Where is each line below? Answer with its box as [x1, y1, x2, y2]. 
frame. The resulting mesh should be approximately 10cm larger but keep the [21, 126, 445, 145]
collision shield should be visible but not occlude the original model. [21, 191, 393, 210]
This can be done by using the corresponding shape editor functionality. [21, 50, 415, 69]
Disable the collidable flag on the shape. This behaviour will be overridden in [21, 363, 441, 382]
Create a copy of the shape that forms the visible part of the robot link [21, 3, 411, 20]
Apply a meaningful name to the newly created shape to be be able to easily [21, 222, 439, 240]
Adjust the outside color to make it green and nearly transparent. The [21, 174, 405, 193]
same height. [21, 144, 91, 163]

----

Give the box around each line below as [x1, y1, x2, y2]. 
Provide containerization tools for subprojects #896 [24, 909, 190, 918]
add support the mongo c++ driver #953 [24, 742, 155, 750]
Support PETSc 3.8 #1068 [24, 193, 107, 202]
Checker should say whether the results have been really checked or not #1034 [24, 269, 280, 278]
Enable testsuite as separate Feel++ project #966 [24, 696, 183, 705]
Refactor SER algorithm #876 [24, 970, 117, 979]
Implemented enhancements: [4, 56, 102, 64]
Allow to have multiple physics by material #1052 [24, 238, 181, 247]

----

-- TASK TO COMPLETE --
What is needed is an exact copy of the lines above, from the one containing "Where is each" through the one containing "same height. [21, 144, 91, 163]", with nothing added.

-- THE ANSWER --
Where is each line below? Answer with its box as [x1, y1, x2, y2]. 
frame. The resulting mesh should be approximately 10cm larger but keep the [21, 126, 445, 145]
collision shield should be visible but not occlude the original model. [21, 191, 393, 210]
This can be done by using the corresponding shape editor functionality. [21, 50, 415, 69]
Disable the collidable flag on the shape. This behaviour will be overridden in [21, 363, 441, 382]
Create a copy of the shape that forms the visible part of the robot link [21, 3, 411, 20]
Apply a meaningful name to the newly created shape to be be able to easily [21, 222, 439, 240]
Adjust the outside color to make it green and nearly transparent. The [21, 174, 405, 193]
same height. [21, 144, 91, 163]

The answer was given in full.